**TASK TO CARRY OUT:** Among the entries that follow, locate the line with "org.apache.spark.deploy.ExternalShuffleService is the" and the line with "verdade [4, 37, 28, 47]". Output those lines and all lines in between, exactly, minus the pictures.

=== PROVIDED RECORDS ===

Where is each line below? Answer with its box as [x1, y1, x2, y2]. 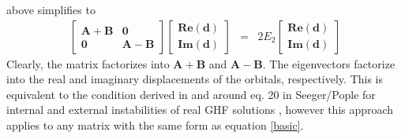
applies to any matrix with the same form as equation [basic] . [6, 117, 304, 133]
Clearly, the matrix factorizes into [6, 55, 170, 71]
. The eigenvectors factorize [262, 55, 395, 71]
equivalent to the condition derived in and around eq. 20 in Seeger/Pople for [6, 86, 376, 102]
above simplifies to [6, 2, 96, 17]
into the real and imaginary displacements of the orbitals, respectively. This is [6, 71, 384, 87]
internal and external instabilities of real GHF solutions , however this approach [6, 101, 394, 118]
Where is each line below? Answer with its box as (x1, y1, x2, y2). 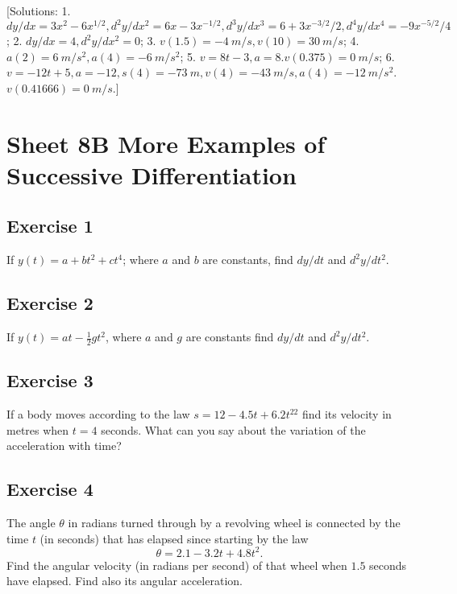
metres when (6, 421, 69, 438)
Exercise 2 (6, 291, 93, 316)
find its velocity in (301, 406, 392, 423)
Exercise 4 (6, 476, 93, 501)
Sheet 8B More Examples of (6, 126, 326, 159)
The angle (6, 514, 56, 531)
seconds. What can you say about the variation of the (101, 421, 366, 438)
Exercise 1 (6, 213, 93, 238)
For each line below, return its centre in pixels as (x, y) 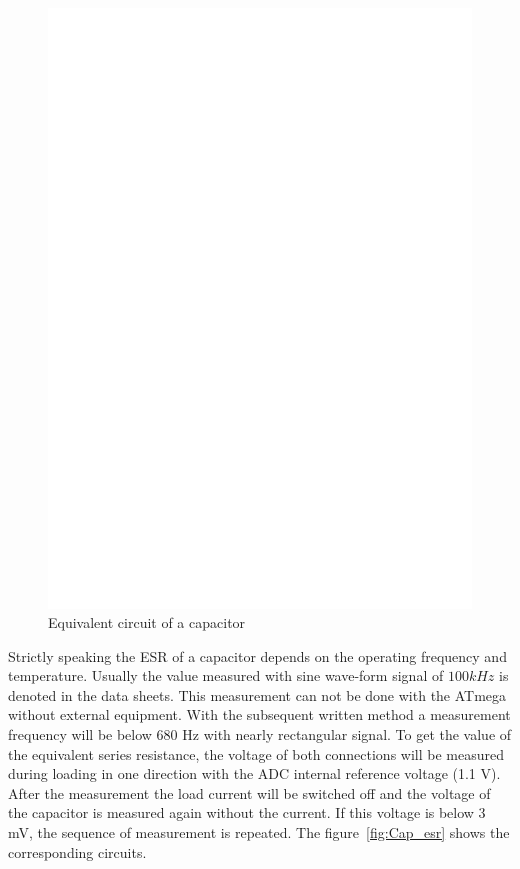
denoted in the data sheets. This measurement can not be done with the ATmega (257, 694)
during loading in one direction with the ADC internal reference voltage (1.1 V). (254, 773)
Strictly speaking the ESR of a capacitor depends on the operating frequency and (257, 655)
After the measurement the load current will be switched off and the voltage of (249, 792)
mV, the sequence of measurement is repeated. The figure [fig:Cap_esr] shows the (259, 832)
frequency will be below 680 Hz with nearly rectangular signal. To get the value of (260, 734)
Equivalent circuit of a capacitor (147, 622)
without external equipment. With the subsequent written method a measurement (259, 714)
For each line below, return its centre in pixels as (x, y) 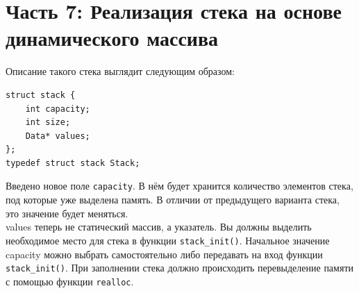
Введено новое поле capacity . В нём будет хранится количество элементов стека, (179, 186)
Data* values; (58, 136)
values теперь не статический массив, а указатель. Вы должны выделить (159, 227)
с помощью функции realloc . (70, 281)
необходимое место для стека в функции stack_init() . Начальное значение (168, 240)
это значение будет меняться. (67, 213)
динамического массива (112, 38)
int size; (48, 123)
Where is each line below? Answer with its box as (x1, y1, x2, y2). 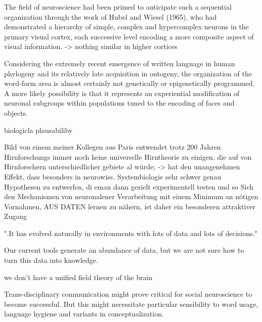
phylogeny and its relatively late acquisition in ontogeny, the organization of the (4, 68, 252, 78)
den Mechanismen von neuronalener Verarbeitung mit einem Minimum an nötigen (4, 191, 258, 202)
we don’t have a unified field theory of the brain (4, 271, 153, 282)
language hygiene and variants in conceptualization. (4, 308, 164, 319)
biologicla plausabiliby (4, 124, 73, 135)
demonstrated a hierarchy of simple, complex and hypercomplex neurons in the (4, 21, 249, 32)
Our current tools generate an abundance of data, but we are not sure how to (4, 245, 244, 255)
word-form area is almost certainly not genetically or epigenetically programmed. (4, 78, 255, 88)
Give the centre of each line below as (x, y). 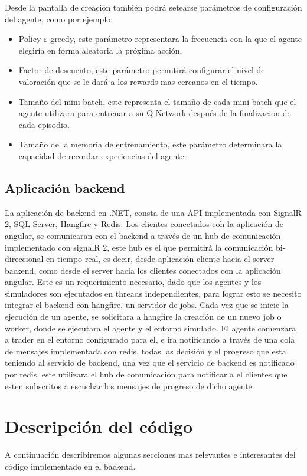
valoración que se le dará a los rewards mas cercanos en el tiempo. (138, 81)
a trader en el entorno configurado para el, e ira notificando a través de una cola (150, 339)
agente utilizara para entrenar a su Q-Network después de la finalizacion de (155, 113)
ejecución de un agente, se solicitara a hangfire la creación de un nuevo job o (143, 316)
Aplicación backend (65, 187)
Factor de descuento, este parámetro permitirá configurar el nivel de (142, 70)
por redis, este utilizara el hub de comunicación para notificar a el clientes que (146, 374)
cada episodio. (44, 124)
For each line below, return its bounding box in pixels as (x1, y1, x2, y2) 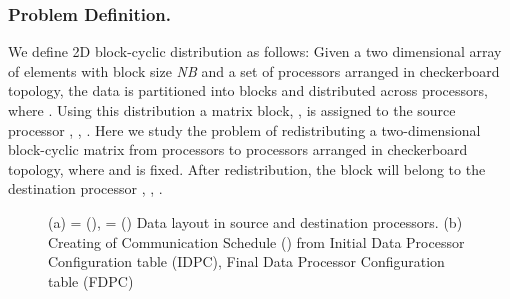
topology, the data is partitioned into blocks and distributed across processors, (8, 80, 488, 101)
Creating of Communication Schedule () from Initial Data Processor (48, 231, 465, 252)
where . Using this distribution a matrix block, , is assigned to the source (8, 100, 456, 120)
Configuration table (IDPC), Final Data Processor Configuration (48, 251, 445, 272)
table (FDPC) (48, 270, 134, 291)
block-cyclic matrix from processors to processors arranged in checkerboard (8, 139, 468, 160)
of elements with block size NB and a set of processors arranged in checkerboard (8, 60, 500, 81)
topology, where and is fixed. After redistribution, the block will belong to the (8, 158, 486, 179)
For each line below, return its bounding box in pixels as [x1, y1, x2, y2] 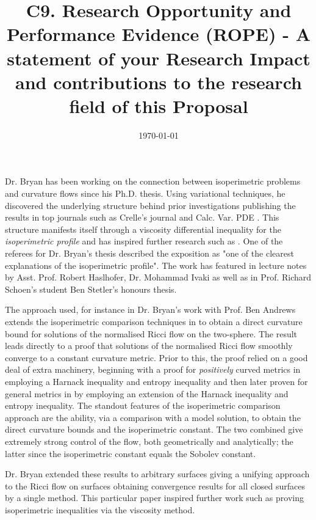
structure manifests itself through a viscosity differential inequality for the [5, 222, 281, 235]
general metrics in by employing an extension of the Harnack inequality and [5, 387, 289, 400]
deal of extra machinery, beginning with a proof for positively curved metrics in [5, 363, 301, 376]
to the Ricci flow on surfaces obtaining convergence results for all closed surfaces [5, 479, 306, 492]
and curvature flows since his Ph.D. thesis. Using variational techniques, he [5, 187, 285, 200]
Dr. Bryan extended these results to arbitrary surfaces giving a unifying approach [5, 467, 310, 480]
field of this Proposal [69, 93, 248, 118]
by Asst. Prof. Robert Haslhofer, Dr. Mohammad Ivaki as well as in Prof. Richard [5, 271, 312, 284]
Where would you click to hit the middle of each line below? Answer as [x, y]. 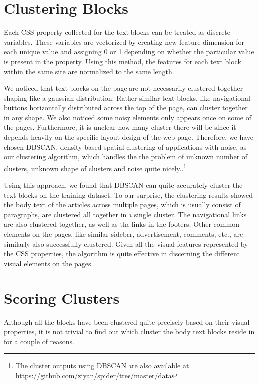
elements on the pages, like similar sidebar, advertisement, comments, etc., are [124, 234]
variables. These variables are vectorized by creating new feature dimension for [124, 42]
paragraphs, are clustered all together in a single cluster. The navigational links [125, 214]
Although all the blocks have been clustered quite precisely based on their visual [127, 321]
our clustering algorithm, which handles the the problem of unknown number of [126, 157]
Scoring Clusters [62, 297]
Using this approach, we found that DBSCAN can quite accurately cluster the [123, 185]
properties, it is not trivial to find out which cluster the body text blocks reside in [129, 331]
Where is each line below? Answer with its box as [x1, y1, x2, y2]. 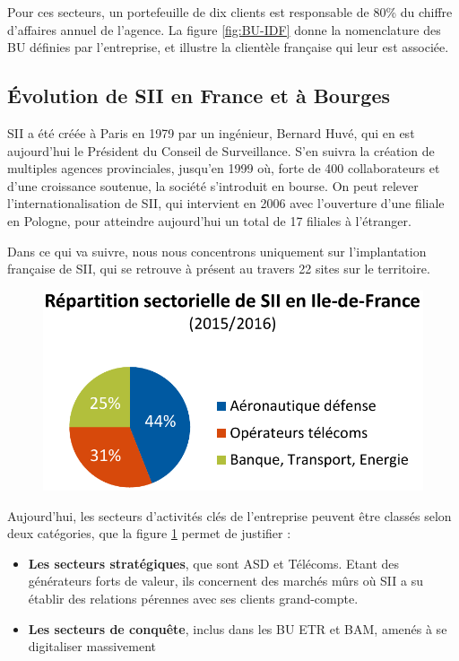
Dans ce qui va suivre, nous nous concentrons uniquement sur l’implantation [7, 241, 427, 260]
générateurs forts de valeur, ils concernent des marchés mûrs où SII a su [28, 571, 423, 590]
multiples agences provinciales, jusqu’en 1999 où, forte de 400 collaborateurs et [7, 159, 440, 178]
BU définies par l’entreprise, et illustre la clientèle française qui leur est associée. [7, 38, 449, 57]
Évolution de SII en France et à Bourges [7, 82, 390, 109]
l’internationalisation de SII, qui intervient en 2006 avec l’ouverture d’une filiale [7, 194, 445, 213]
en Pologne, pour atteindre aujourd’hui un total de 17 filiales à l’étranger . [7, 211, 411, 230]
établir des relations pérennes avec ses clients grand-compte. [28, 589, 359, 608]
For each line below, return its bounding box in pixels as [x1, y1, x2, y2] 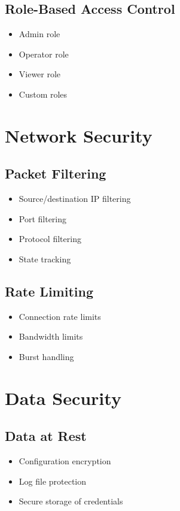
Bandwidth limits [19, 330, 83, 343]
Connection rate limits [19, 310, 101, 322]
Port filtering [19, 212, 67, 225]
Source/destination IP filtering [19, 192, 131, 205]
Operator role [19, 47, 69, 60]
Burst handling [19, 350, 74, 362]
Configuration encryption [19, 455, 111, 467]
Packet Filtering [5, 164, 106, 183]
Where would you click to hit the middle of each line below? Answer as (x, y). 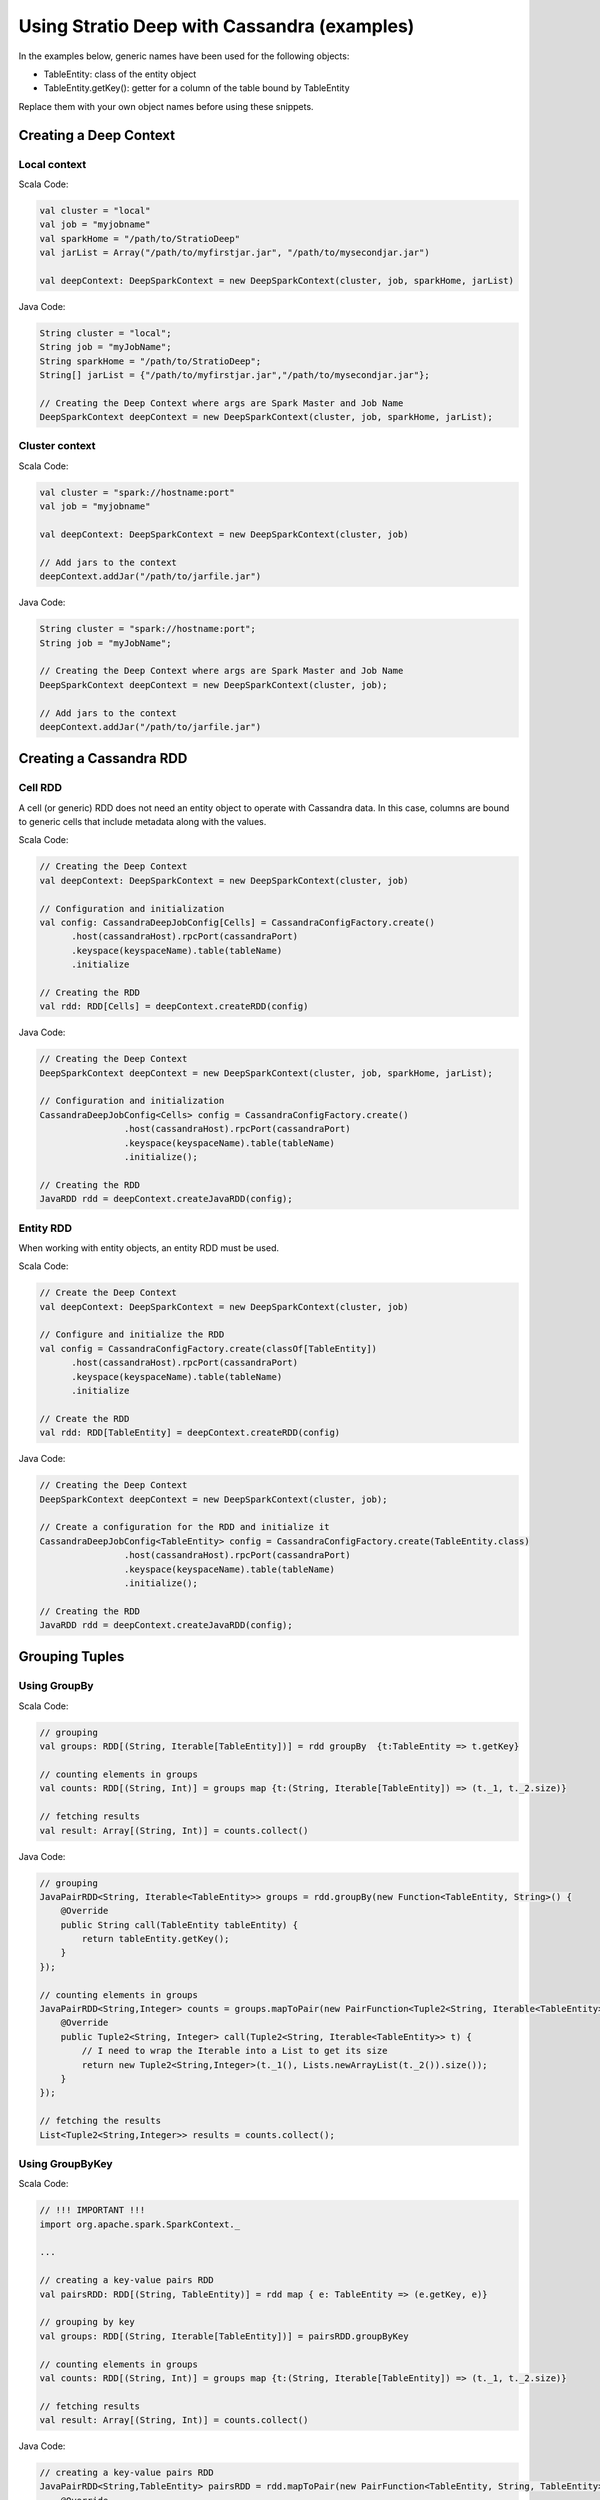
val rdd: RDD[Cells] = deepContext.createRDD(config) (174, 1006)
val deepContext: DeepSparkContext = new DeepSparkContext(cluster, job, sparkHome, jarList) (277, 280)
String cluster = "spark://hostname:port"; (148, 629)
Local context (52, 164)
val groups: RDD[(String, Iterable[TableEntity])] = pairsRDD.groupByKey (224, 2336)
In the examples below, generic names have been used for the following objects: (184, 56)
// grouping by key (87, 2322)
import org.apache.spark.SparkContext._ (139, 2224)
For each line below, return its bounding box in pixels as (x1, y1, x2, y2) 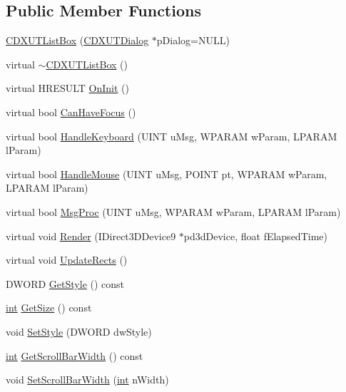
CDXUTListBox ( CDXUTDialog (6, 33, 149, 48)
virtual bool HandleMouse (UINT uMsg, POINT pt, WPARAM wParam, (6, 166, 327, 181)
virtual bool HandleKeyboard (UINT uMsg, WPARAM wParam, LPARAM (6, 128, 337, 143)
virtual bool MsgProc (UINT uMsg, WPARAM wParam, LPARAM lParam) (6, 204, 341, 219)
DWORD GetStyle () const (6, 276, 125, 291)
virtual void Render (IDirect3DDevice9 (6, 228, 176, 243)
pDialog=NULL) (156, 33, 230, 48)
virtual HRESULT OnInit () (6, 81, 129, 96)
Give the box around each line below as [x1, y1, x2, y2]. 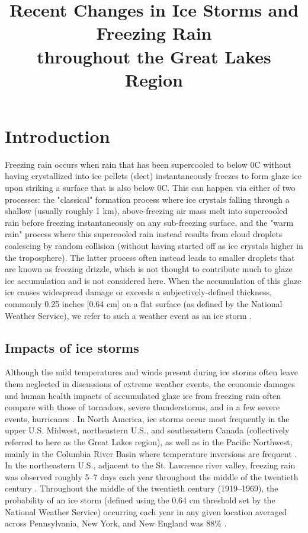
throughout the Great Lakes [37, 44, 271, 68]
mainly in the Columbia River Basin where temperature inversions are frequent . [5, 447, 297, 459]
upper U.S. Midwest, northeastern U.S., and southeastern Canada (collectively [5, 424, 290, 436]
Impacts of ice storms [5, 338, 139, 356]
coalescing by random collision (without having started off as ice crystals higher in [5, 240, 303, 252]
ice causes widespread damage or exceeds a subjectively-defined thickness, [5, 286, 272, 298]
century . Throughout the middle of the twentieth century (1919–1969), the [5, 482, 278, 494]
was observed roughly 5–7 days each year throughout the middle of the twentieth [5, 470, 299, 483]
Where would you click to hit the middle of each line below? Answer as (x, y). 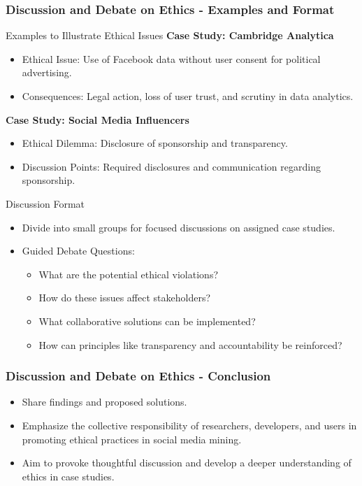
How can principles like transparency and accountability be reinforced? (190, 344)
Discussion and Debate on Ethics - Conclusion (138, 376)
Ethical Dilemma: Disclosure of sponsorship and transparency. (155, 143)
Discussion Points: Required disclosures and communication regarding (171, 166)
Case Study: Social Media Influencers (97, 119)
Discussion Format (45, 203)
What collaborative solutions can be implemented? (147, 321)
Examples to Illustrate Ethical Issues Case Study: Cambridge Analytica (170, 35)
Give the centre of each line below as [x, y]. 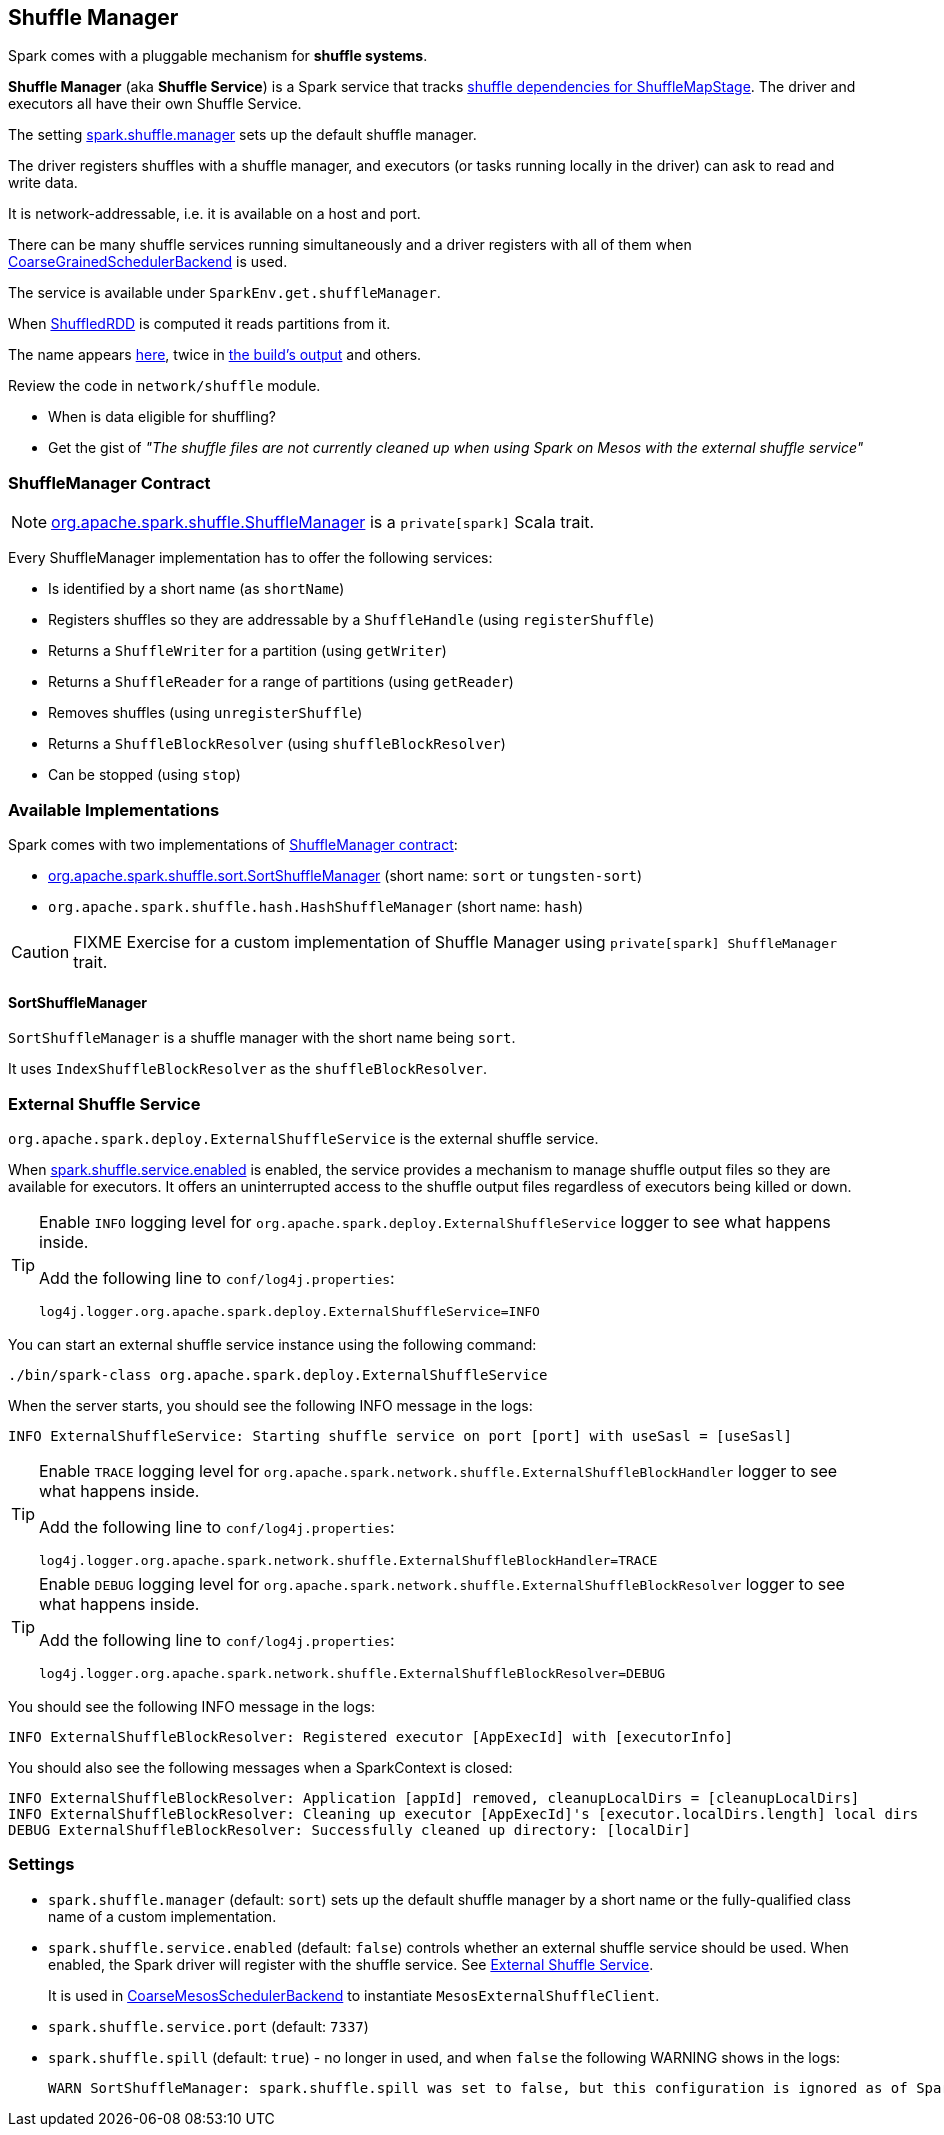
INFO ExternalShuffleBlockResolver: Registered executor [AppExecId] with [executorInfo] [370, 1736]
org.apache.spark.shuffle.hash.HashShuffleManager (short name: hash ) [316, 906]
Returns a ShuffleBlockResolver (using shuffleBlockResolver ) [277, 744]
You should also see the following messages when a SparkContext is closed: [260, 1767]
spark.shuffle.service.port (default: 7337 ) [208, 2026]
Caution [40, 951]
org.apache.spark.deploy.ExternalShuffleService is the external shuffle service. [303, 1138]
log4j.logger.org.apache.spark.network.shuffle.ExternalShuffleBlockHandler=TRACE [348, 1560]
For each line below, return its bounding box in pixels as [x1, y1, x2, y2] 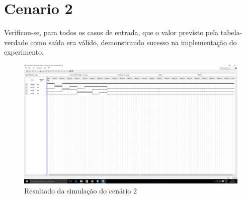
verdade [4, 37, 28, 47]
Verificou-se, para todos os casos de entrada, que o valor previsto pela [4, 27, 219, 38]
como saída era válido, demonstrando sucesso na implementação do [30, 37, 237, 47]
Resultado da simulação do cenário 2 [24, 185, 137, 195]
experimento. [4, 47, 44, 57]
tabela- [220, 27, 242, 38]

===

**YOUR RESPONSE:**
org.apache.spark.deploy.ExternalShuffleService is the external shuffle service. [303, 1138]
log4j.logger.org.apache.spark.network.shuffle.ExternalShuffleBlockHandler=TRACE [348, 1560]
For each line below, return its bounding box in pixels as [x1, y1, x2, y2] 
verdade [4, 37, 28, 47]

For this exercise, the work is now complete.